--- title: "Introduction to ImmuneSpaceR, BioC 2016" author: Renan Sauteraud date: June 25, 2016 autosize: true output: html_document: toc: true toc_float: true vignette: > %\VignetteEngine{knitr::rmarkdown} %\VignetteIndexEntry{Introduction to ImmuneSpaceR} --- ```{r knitr-opts, echo = FALSE} library(knitr) opts_chunk$set(message = FALSE, warning = FALSE) opts_chunk$set(fig.align = "center", fig.width = 10) ``` # Use case: System biology of Influenza Reproducing results of a publication. **Systems biology of vaccination for seasonal influenza in humans**. Nakaya et al (2011).

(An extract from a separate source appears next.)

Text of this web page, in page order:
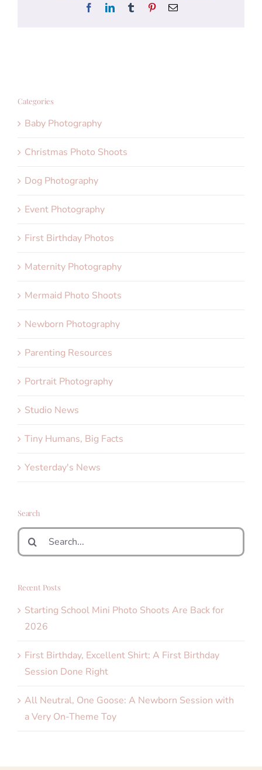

The paper uses system biology approach to study immune response to vaccination against influenza in three seasons. Two cohorts vaccinated with TIV (2007 & 2008). And one with LAIV (2008).

# Without ImmuneSpaceR ## Fetching data from GEO The data was made available on GEO after publication. The [SuperSeries](http://www.ncbi.nlm.nih.gov/geo/query/acc.cgi?acc=GSE29619) is referenced in the paper. ```{r usecase} library(GEOquery) gse <- getGEO("GSE29619") ``` The returned object is a `list` of 3 `ExpressionSet`s. One per SubSeries/cohort. ```{r} gse ``` The seasons cannot be identified without looking in the objects. ```{r} names(gse) ``` ## phenoData Let's look at the metadata available on GEO ```{r} library(Biobase) es_LAIV <- gse[[1]] head(pData(es_LAIV), 3) ``` ### Issues * The metadata is poorly formated * Subject ID & visit in the same column * HAI results mapped using "characteristic_ch1" columns * No demographics (age, gender, race) * No mapping to additional datasets (ELISA, ELISPOT, Flow, GE, etc...) ## Combining data Without any additional information the various seasons cannot be combined. ```{r combine-es, error = TRUE} combine(gse[[1]], gse[[2]]) ``` The platforms are different accross seasons. ## Summary In order to do something simple like differential gene expression analyses: * Parse the phenoData of each `ExpressionSet` for visit and patient ID * Use `annotate` to map probes to genes * `combine` into one expression matrix * Run DGEA (limma) Combining this information with another dataset would require additional data cleaning (assuming the IDs are consistent accros experiment).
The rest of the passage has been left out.